Long Short Term Memory networks

Long Short-Term Memory (LSTM) is a special type of artificial recurrent neural network (RNN) architecture used to model time series information in the field of deep learning (Fig. 1). In contrast to standard feedforward neural networks, LSTM has feedback connections between hidden units that are associated with discrete time steps, which allow long term sequence dependencies to be learned and a transaction label to be predicted given the sequence of past transactions. LSTMs were developed to overcome the problem of vanishing and exploding gradient that can be observed during the training of traditional RNNs [50].

Fig. 1
figure 1

An unrolled recurrent neural network

LSTM unit consists of a memory cell that stores information which is updated by three special gates: the input gate, the forget gate and the output gate. The cell remembers values over arbitrary time intervals and the three gates regulate the flow of information into and out of the cell. Figure 2 depicts the LSTM unit structure.

Fig. 2
figure 2

LSTM unit structure

At time t, \(x_{t}\) is the input data of the LSTM cell, \(h_{t-1}\) is the output of the LSTM cell at the previous moment, \(c_{t}\) is the value of the memory cell, \(h_{t}\) is the output of the LSTM cell.

The LSTM unit calculation method can be divided into the steps below:

  1. 1.

    The first step according to Eq. (3) is to calculate the candidate’s memory cell value \(\tilde{c_{t}}\), \(W_{c}\) is the weight matrix, \(b_{c}\) is the bias.

    $${\tilde{c}}=tanh(W_{c}\cdot[h_{t-1},x_{t}]+b_{c}).$$
    (7)
  2. 2.

    Calculate the value of the input gate \(i_{t}\), the input gate controls the update of the current input data to the state value of the memory cell, \(\sigma\) is sigmoid function, \(W_{i}\) is the weight matrix, \(b_{i}\) is the bias. The equation for the input gate is given by:

    $$i_{t}=\sigma (W_{i}\cdot[h_{t-1},x_{t}]+b_{i}) .$$
    (8)
  3. 3.

    Calculate the value of the forget gate \(f_{t}\), the forget gate controls the update of the historical data to the state value of the memory cell, \(W_{f}\) is the weight matrix, \(b_{f}\) is the bias. The equation for the forget gate is given by:

    $$f_{t}=\sigma (W_{f}\cdot[h_{t-1},x_{t}]+b_{f}) .$$
    (9)
  4. 4.

    Calculate the value of the current moment memory cell \(c_{t}\), and \(c_{t-1}\) is the state value of the last LSTM unit. We use the following equation:

    $$c_{t}=f_{t} *c_{f} + i_{t} *\tilde{c_{t}}.$$
    (10)

    Here dot product is represented by “\(*\)”.

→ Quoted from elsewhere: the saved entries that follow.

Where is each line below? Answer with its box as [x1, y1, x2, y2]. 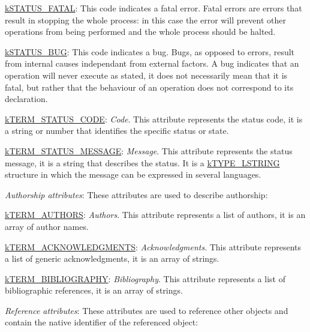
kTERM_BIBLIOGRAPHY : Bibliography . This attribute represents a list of [5, 272, 285, 285]
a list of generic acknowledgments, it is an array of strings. [5, 252, 219, 265]
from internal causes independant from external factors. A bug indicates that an [5, 57, 299, 70]
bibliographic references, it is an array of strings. [5, 284, 183, 297]
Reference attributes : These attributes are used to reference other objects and [5, 304, 288, 316]
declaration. [5, 92, 48, 105]
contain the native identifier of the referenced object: [5, 316, 198, 328]
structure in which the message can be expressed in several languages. [5, 168, 261, 181]
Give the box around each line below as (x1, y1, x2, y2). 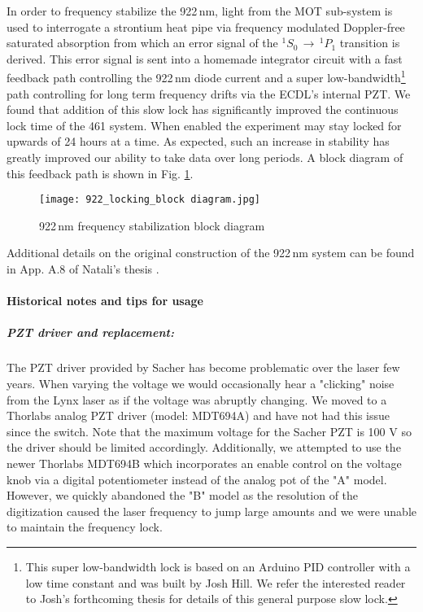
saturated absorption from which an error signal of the (7, 34, 278, 51)
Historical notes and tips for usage (7, 292, 203, 309)
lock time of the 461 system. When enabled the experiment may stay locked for (7, 116, 402, 133)
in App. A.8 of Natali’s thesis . (7, 260, 159, 278)
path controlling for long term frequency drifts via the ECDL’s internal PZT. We (7, 85, 411, 102)
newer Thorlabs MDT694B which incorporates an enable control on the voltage (7, 454, 402, 471)
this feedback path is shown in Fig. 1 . (7, 164, 194, 181)
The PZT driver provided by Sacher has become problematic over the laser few (7, 359, 400, 376)
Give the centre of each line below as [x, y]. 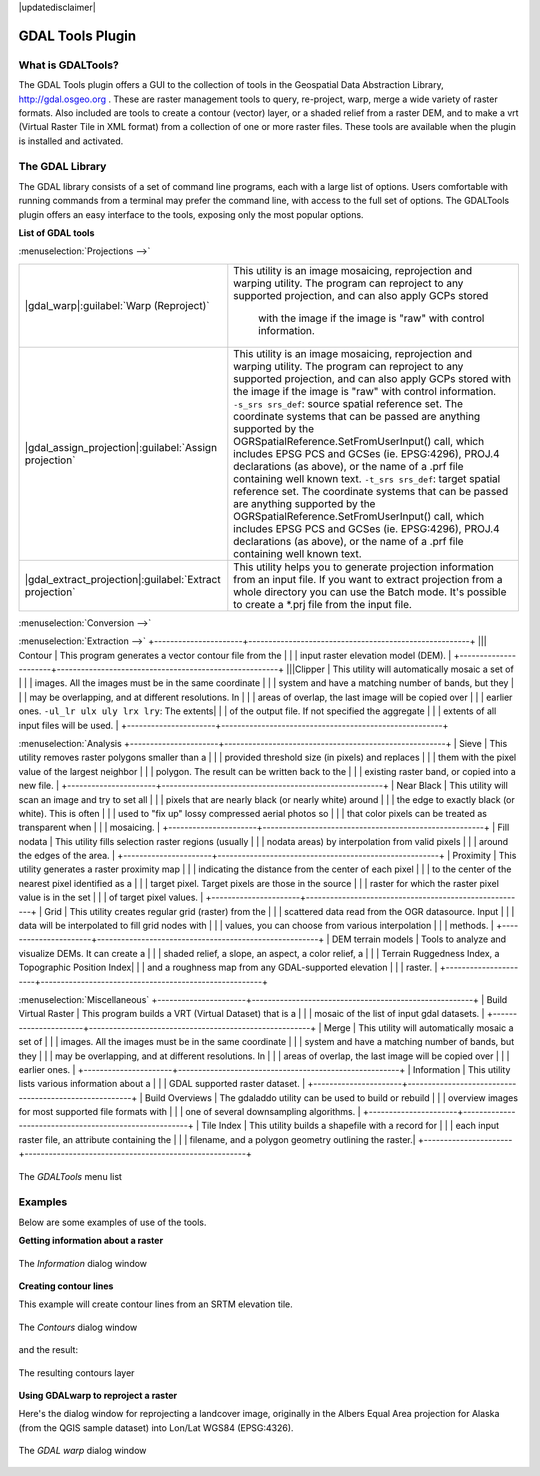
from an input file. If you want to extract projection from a [368, 579]
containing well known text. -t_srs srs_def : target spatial [367, 478]
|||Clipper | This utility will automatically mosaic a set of [400, 669]
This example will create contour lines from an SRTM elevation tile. [156, 1304]
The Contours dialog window [78, 1327]
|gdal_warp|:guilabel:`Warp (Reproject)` [117, 305]
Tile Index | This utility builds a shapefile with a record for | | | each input [350, 1126]
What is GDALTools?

    The memory cell update depends on the state value of the last cell and the candidate cell and is controlled by the input gate and the forget gate.

  5. 5.

    Calculate the value of the output gate \(o_{t}\), the output gate controls the output of the memory cell’s state value, \(W_{o}\) is the weight matrix, \(b_{o}\) is the bias. The equation for the output gate is given by:

    $$o_{t}=\sigma (W_{o}\cdot[h_{t-1},x_{t}]+b_{o}).$$
    (11)
  6. 6.

    Finally, calculate the output of the LSTM unit according to the equation:

    $$h_{t}=o_{t} *tanh(c_{t}).$$
    (12)

    Benefit from three control gates and memory cell, LSTM can easily retain, read, reset and update information over long periods of time.

Attention mechanism

In modern deep learning research such as computer vision and language translation [51, 52], attention mechanisms have become an effective way to achieve excellent results by selecting important information. This mechanism aims to focus only on the most relevant piece of information, rather than all of it, which is sufficient for further neural processing [53].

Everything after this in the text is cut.